I would categorize myself as an atheist, but then I probably follow more closely the atheism of most Japanese, rather than the reactionary flat out refusal of God. I'm not about to be converted, as I just think that we can never know whether higher powers exist or not, and therefore it just seems irrelevant. Would that place me as an agnostic? 

Anyhow, I am a male agnostic on the poll.

----------


## Rancid__

Is there God? Maby, maby not. It's easier to belive that there is God, and that there is life after death. There's no evidence that God exists, but when you think about it something had to make all of this. When I look at the evolution of a man I wonder, who made the monkey, the earth, the stars, etc... and if the big bang theory is correct then who made the universe, or the elements that got together and made something. The questions go on, and on...

----------


## Clawn

In my opinion, which I know is valued at about 1 yen (if even), there is a God. I believe in the Christian God. My reasons for believing are somewhat complex, and I've seen the atheist point of view on the world, and I found (again this is _in my opinion_ I don't mean to offend anyone) that the atheist view is not as believable as my view (which is almost borderlining heresy  :Relieved:  ). My belief comes from some of the new, developing scientific theories that would require a God to be present to start things off.

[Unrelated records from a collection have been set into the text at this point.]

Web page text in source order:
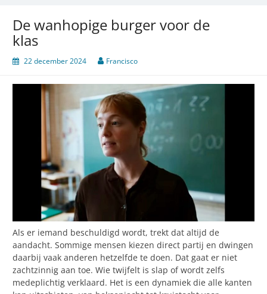
De wanhopige burger voor de
klas
22 december 2024 Francisco
Als er iemand beschuldigd wordt, trekt dat altijd de
aandacht. Sommige mensen kiezen direct partij en dwingen
daarbij vaak anderen hetzelfde te doen. Dat gaat er niet
zachtzinnig aan toe. Wie twijfelt is slap of wordt zelfs
medeplichtig verklaard. Het is een dynamiek die alle kanten
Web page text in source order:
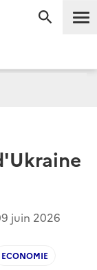
juin 2026
ECONOMIE
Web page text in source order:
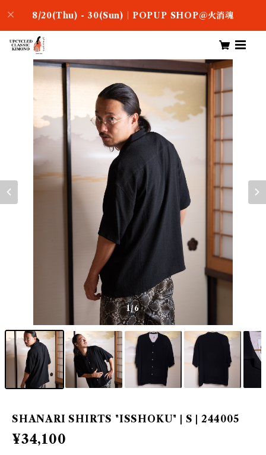
8/20(Thu) - 30(Sun)｜POPUP SHOP＠火消魂
1/6
SHANARI SHIRTS "ISSHOKU" | S | 244005
¥34,100
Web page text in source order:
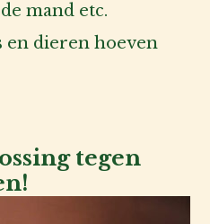
mand etc.
en dieren hoeven
tegen
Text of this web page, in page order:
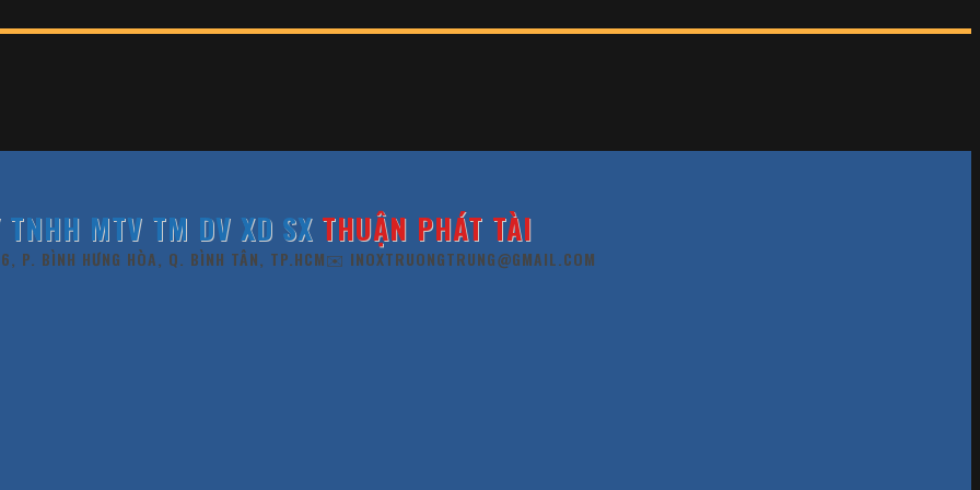
TNHH MTV TM DV XD SX THUẬN PHÁT TÀI
P. BÌNH HƯNG HÒA, Q. BÌNH TÂN, TP.HCM✉️ INOXTRUONGTRUNG@GMAIL.COM
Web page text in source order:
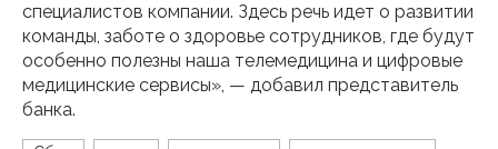
специалистов компании. Здесь речь идет о развитии
команды, заботе о здоровье сотрудников, где будут
особенно полезны наша телемедицина и цифровые
медицинские сервисы», — добавил представитель
банка.
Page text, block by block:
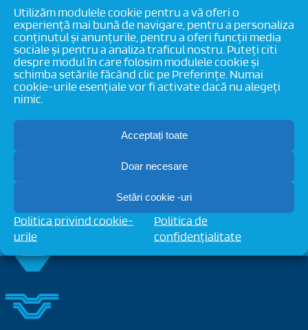
Utilizăm modulele cookie pentru a vă oferi o
experiență mai bună de navigare, pentru a personaliza
conținutul și anunțurile, pentru a oferi funcții media
sociale și pentru a analiza traficul nostru. Puteți citi
despre modul în care folosim modulele cookie și
schimba setările făcând clic pe Preferințe. Numai
cookie-urile esențiale vor fi activate dacă nu alegeți
nimic.
Acceptați toate
Doar necesare
Setări cookie -uri
Politica privind cookie-
urile
Politica de
confidențialitate
Despre autor:admin
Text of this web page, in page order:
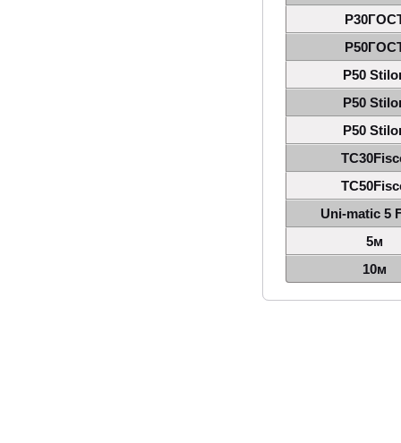
Р50
Р50
Р50
Uni-matic 5
5м
10м
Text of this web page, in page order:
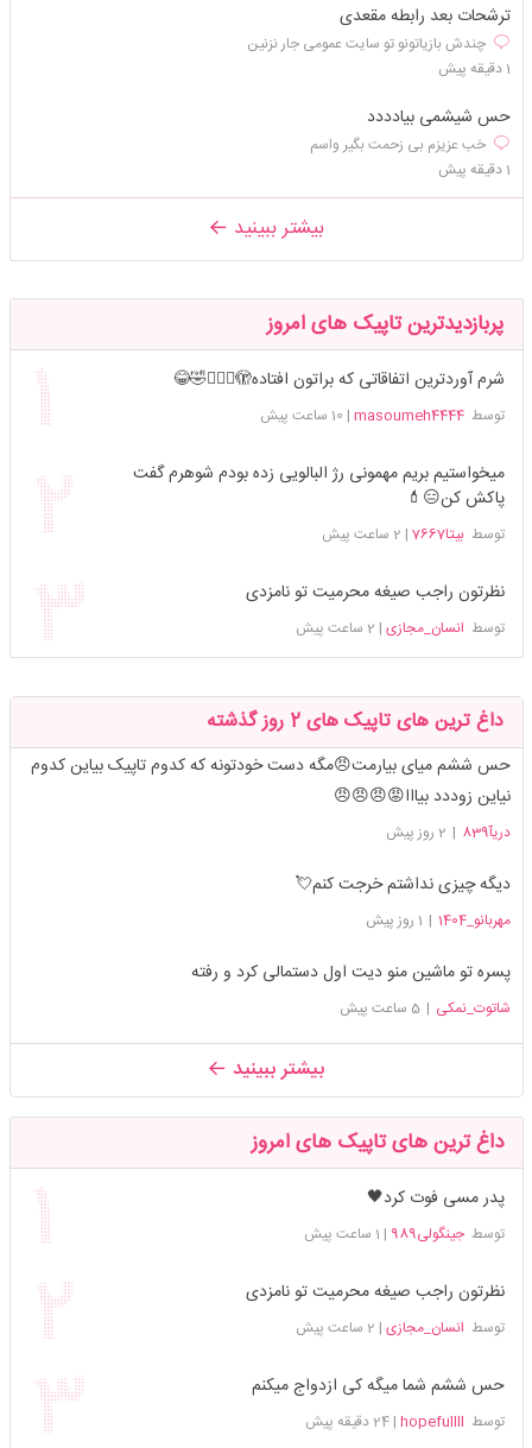
ترشحات بعد رابطه مقعدی
چندش بازیاتونو تو سایت عمومی جار نزنین
1 دقیقه پیش
حس شیشمی بیادددد
خب عزیزم بی زحمت بگیر واسم
1 دقیقه پیش
بیشتر ببینید
پربازدیدترین تاپیک های امروز
شرم آوردترین اتفاقاتی که براتون افتاده🫣🤦🏻‍♀️🤣😂
توسطmasoumeh4444
| 10 ساعت پیش
میخواستیم بریم مهمونی رژ البالویی زده بودم شوهرم گفت
پاکش کن😑💄
توسطبیتا7667 | 2 ساعت پیش
نظرتون راجب صیغه محرمیت تو نامزدی
توسط انسان_مجازی | 2 ساعت پیش
داغ ترین های تاپیک های 2 روز گذشته
حس ششم میای بیارمت😠مگه دست خودتونه که کدوم تاپیک بیاین کدوم
نیاین زوددد بیااا😡😠😠😠
دریآ839 | 2 روز پیش
دیگه چیزی نداشتم خرجت کنم💘
مهربانو_1404 | 1 روز پیش
پسره تو ماشین منو دیت اول دستمالی کرد و رفته
شاتوت_نمکی | 5 ساعت پیش
بیشتر ببینید
داغ ترین های تاپیک های امروز
پدر مسی فوت کرد🖤
توسطجینگولی989 | 1 ساعت پیش
نظرتون راجب صیغه محرمیت تو نامزدی
توسط انسان_مجازی | 2 ساعت پیش
حس ششم شما میگه کی ازدواج میکنم
توسط hopefullll
|24 دقیقه پیش
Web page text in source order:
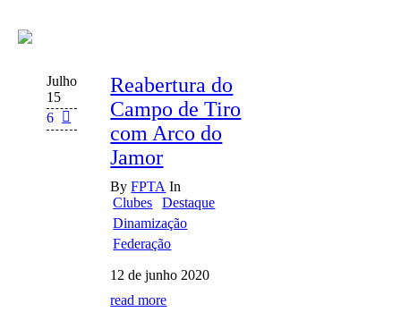
Julho
15
6
Reabertura do
Campo de Tiro
com Arco do
Jamor
ByFPTA In
Clubes
Destaque
Dinamização
Federação
12 de junho 2020
read more
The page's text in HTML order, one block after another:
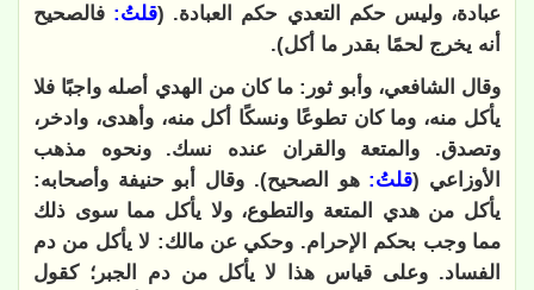
عبادة، وليس حكم التعدي حكم العبادة. (قلتُ: فالصحيح
أنه يخرج لحمًا بقدر ما أكل).
وقال الشافعي، وأبو ثور: ما كان من الهدي أصله واجبًا فلا
يأكل منه، وما كان تطوعًا ونسكًا أكل منه، وأهدى، وادخر،
وتصدق. والمتعة والقران عنده نسك. ونحوه مذهب
الأوزاعي (قلتُ: هو الصحيح). وقال أبو حنيفة وأصحابه:
يأكل من هدي المتعة والتطوع، ولا يأكل مما سوى ذلك
مما وجب بحكم الإحرام. وحكي عن مالك: لا يأكل من دم
الفساد. وعلى قياس هذا لا يأكل من دم الجبر؛ كقول
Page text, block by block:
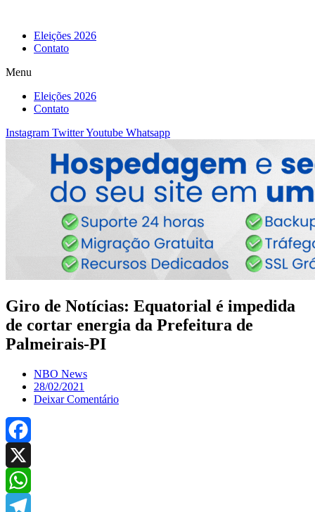
Eleições 2026
Contato
Menu
Eleições 2026
Contato
Instagram TwitterYoutube Whatsapp
Giro de Notícias: Equatorial é impedida
de cortar energia da Prefeitura de
Palmeirais-PI
NBO News
28/02/2021
Deixar Comentário
Facebook
X
WhatsApp
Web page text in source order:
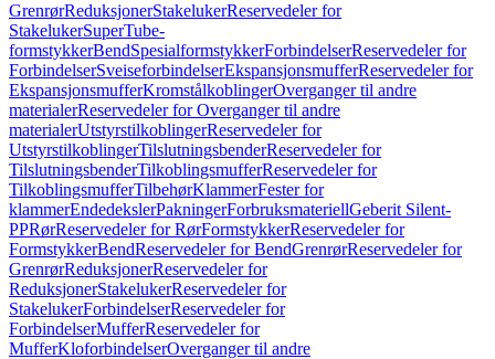
GrenrørReduksjonerStakelukerReservedeler for
StakelukerSuperTube-
formstykkerBendSpesialformstykkerForbindelserReservedeler for
ForbindelserSveiseforbindelserEkspansjonsmufferReservedeler for
EkspansjonsmufferKromstålkoblingerOverganger til andre
materialerReservedeler for Overganger til andre
materialerUtstyrstilkoblingerReservedeler for
UtstyrstilkoblingerTilslutningsbenderReservedeler for
TilslutningsbenderTilkoblingsmufferReservedeler for
TilkoblingsmufferTilbehørKlammerFester for
klammerEndedekslerPakningerForbruksmateriellGeberit Silent-
PPRørReservedeler for RørFormstykkerReservedeler for
FormstykkerBendReservedeler for BendGrenrørReservedeler for
GrenrørReduksjonerReservedeler for
ReduksjonerStakelukerReservedeler for
StakelukerForbindelserReservedeler for
ForbindelserMufferReservedeler for
MufferKloforbindelserOverganger til andre
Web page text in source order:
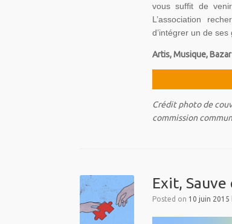
vous suffit de
L’association
d’intégrer un de
Artis, Musique,
Crédit photo de
commission
Exit,
Posted on 10 juin 2015
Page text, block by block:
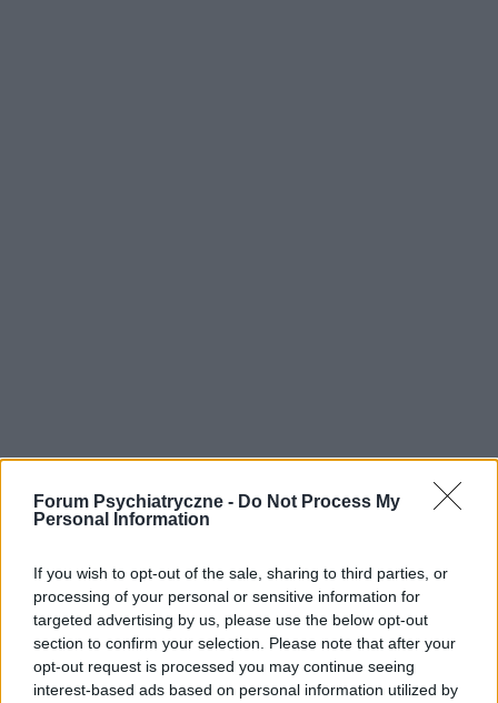
Forum Psychiatryczne - Do Not Process My
Personal Information
If you wish to opt-out of the sale, sharing to third parties, or
processing of your personal or sensitive information for
targeted advertising by us, please use the below opt-out
section to confirm your selection. Please note that after your
opt-out request is processed you may continue seeing
interest-based ads based on personal information utilized by
POLECAMY TREŚCI Z KATEGORII DEPRESJA
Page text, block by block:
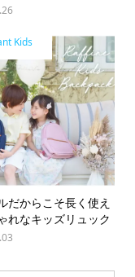
Kids
だからこそ長く使え
れなキッズリュック
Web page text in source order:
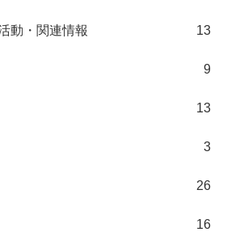
動・関連情報 13
9
13
3
26
16
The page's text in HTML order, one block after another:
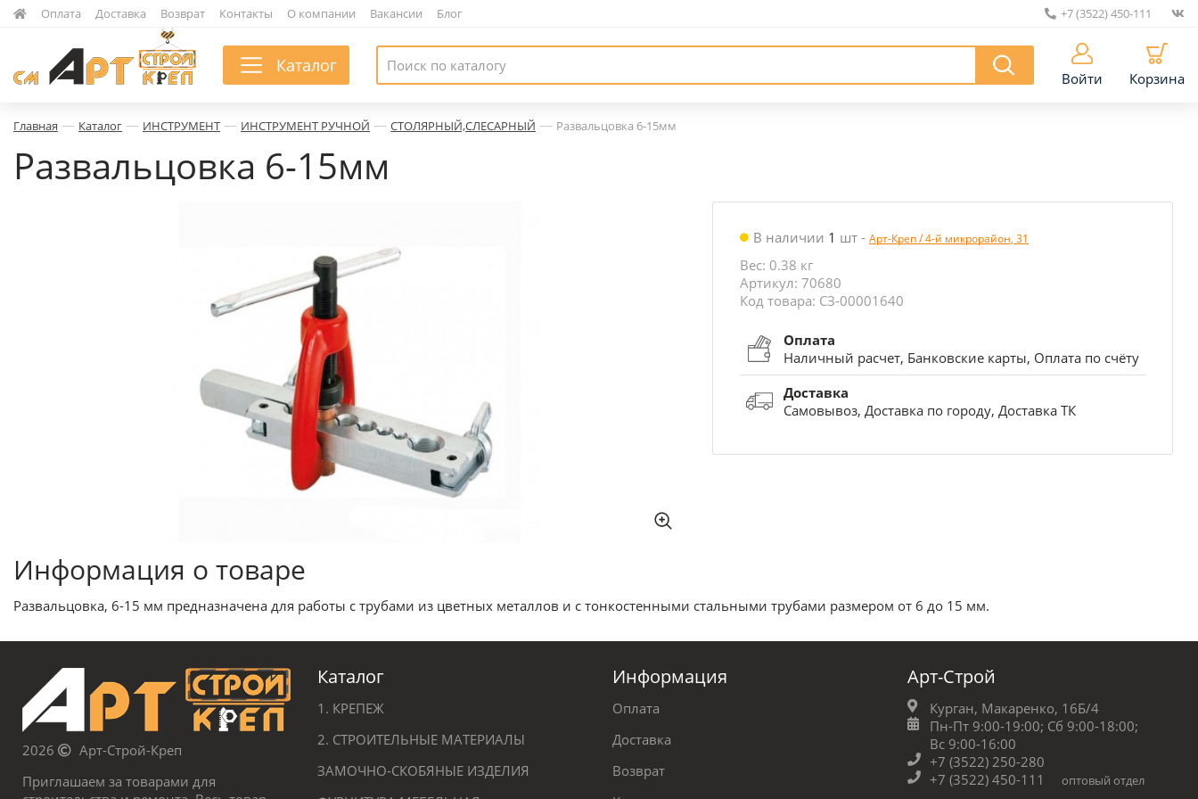
Оплата Доставка Возврат Контакты О компании Вакансии Блог +7 (3522) 450-111
Каталог
Войти Корзина
Главная — Каталог — ИНСТРУМЕНТ — ИНСТРУМЕНТ РУЧНОЙ — СТОЛЯРНЫЙ,СЛЕСАРНЫЙ — Развальцовка 6-15мм
Развальцовка 6-15мм
В наличии 1 шт - Арт-Креп / 4-й микрорайон, 31
Вес: 0.38 кг
Артикул: 70680
Код товара: СЗ-00001640
Оплата
Наличный расчет, Банковские карты, Оплата по счёту
Доставка
Самовывоз, Доставка по городу, Доставка ТК
Информация о товаре
Развальцовка, 6-15 мм предназначена для работы с трубами из цветных металлов и с тонкостенными стальными трубами размером от 6 до 15 мм.
2026
Арт-Строй-Креп
Приглашаем за товарами для
Каталог
1. КРЕПЕЖ
2. СТРОИТЕЛЬНЫЕ МАТЕРИАЛЫ
ЗАМОЧНО-СКОБЯНЫЕ ИЗДЕЛИЯ
Информация
Оплата
Доставка
Возврат
Арт-Строй
Курган, Макаренко, 16Б/4
Пн-Пт 9:00-19:00; Сб 9:00-18:00;
Вс 9:00-16:00
+7 (3522) 250-280
+7 (3522) 450-111
оптовый отдел
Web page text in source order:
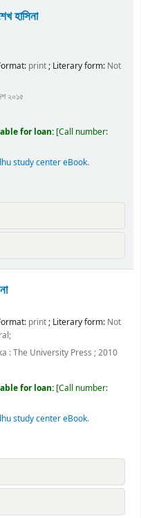
হাসিনা
print; Literary form: Not
২০১৫
for loan: Call number:
study center eBook.
print; Literary form: Not
:The University Press ;2010
for loan: Call number:
study center eBook.
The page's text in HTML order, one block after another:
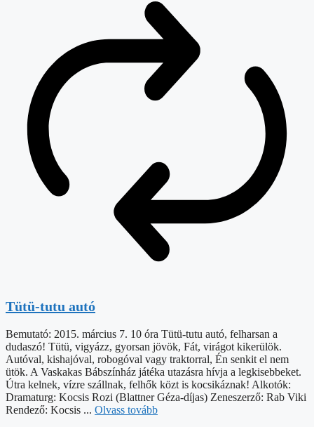
Tütü-tutu autó
Bemutató: 2015. március 7. 10 óra Tütü-tutu autó, felharsan a
dudaszó! Tütü, vigyázz, gyorsan jövök, Fát, virágot kikerülök.
Autóval, kishajóval, robogóval vagy traktorral, Én senkit el nem
ütök. A Vaskakas Bábszínház játéka utazásra hívja a legkisebbeket.
Útra kelnek, vízre szállnak, felhők közt is kocsikáznak! Alkotók:
Dramaturg: Kocsis Rozi (Blattner Géza-díjas) Zeneszerző: Rab Viki
Rendező: Kocsis ... Olvass tovább
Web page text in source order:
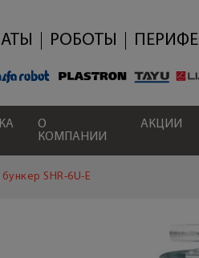
РОБОТЫ
О
КОМПАНИИ
АКЦИИ
SHR-6U-E
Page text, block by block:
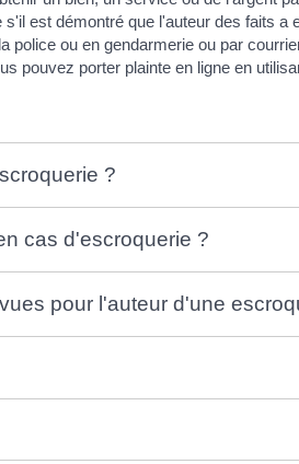
s'il est démontré que l'auteur des faits
police ou en gendarmerie ou par
pouvez porter plainte en ligne en
?
cas d'escroquerie ?
pour l'auteur d'une
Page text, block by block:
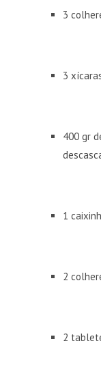
3
3
400 gr
1
2
2
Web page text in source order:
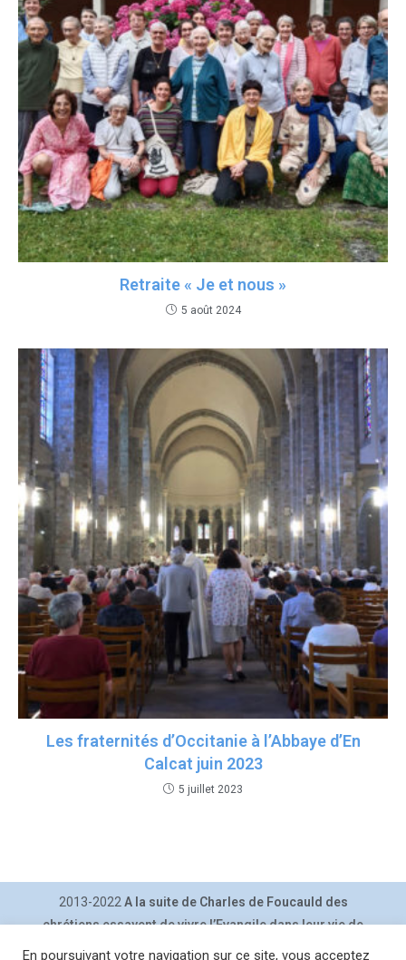
Retraite « Je et nous »
5 août 2024
Les fraternités d’Occitanie à l’Abbaye d’En
Calcat juin 2023
5 juillet 2023
2013-2022 A la suite de Charles de Foucauld des
chrétiens essayent de vivre l’Evangile dans leur vie de
tous les jours.
En poursuivant votre navigation sur ce site, vous acceptez
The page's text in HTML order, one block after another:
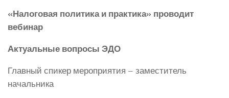
«Налоговая политика и практика» проводит
вебинар
Актуальные вопросы ЭДО
Главный спикер мероприятия – заместитель
начальника
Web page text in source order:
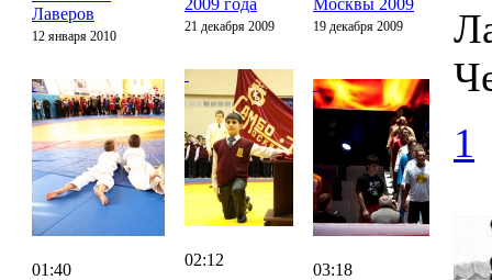
Лаверов
12 января 2010
21 декабря 2009 19 декабря 2009
01:40
02:12
03:18
1
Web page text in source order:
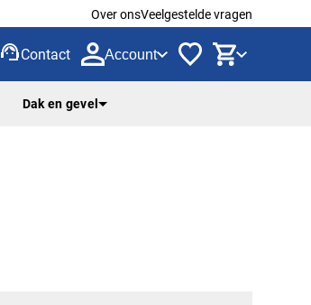
Over onsVeelgestelde vragen
support_agentContact Account
Dak en gevel
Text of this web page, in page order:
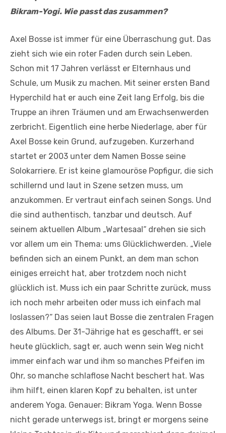
Bikram-Yogi. Wie passt das zusammen?
Axel Bosse ist immer für eine Überraschung gut. Das
zieht sich wie ein roter Faden durch sein Leben.
Schon mit 17 Jahren verlässt er Elternhaus und
Schule, um Musik zu machen. Mit seiner ersten Band
Hyperchild hat er auch eine Zeit lang Erfolg, bis die
Truppe an ihren Träumen und am Erwachsenwerden
zerbricht. Eigentlich eine herbe Niederlage, aber für
Axel Bosse kein Grund, aufzugeben. Kurzerhand
startet er 2003 unter dem Namen Bosse seine
Solokarriere. Er ist keine glamouröse Popfigur, die sich
schillernd und laut in Szene setzen muss, um
anzukommen. Er vertraut einfach seinen Songs. Und
die sind authentisch, tanzbar und deutsch. Auf
seinem aktuellen Album „Wartesaal“ drehen sie sich
vor allem um ein Thema: ums Glücklichwerden. „Viele
befinden sich an einem Punkt, an dem man schon
einiges erreicht hat, aber trotzdem noch nicht
glücklich ist. Muss ich ein paar Schritte zurück, muss
ich noch mehr arbeiten oder muss ich einfach mal
loslassen?“ Das seien laut Bosse die zentralen Fragen
des Albums. Der 31-Jährige hat es geschafft, er sei
heute glücklich, sagt er, auch wenn sein Weg nicht
immer einfach war und ihm so manches Pfeifen im
Ohr, so manche schlaflose Nacht beschert hat. Was
ihm hilft, einen klaren Kopf zu behalten, ist unter
anderem Yoga. Genauer: Bikram Yoga. Wenn Bosse
nicht gerade unterwegs ist, bringt er morgens seine
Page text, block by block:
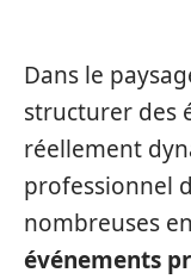
Dans le
structurer des
réellement
professionnel
nombreuses
événements
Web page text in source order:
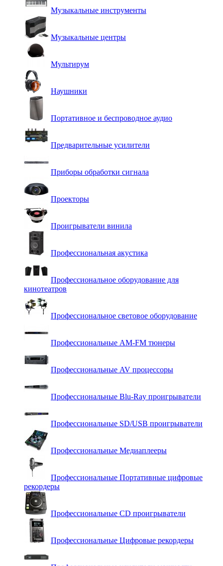
Музыкальные инструменты
Музыкальные центры
Мультирум
Наушники
Портативное и беспроводное аудио
Предварительные усилители
Приборы обработки сигнала
Проекторы
Проигрыватели винила
Профессиональная акустика
Профессиональное оборудование для
кинотеатров
Профессиональное световое оборудование
Профессиональные AM-FM тюнеры
Профессиональные AV процессоры
Профессиональные Blu-Ray проигрыватели
Профессиональные SD/USB проигрыватели
Профессиональные Медиаплееры
Профессиональные Портативные цифровые
рекордеры
Профессиональные СD проигрыватели
Профессиональные Цифровые рекордеры

P.S. - I'm a male, too. ^_^

----------


## kumo

> My belief comes from some of the new, developing scientific theories that would require a God to be present to start things off.


What theories are those, if I may ask?

----------


## Clawn

> Which would be?


A theory of the "multiverse" which contains an infinite number of universes, each one different. This multiverse was, in my opinion, created be God.

----------


## kumo

> A theory of the "multiverse" which contains an infinite number of universes, each one different. This multiverse was, in my opinion, created be God.


I fail to see how your previous statement on how this theory would "*require* a god to be present" is even remotely close to what you said now. From what I know about the multiverse theory, there's not a single mention of a god, gods, the easter bunny or the Flying Spaghetti Monster in it, and that won't be changing any time soon. 
Believe whatever you want, but at least admit your "opinion" has no scientific base for it, or any base at all for that matter.

----------


## Clawn

> I fail to see how your previous statement on how this theory would "*require* a god to be present" is even remotely close to what you said now. From what I know about the multiverse theory, there's not a single mention of a god, gods, the easter bunny or the Flying Spaghetti Monster in it, and that won't be changing any time soon. 
> Believe whatever you want, but at least admit your "opinion" has no scientific base for it, or any base at all for that matter.


I thank you respecting my beliefs. :Bowing:

----------


## kumo

> I thank you respecting my beliefs.


Do I sense some irony here?  :Laughing:   :Relieved:

----------


## Clawn

> Do I sense some irony here?


Your Kumo senses are tingling! Yes, some irony, but not much. :Cool:

----------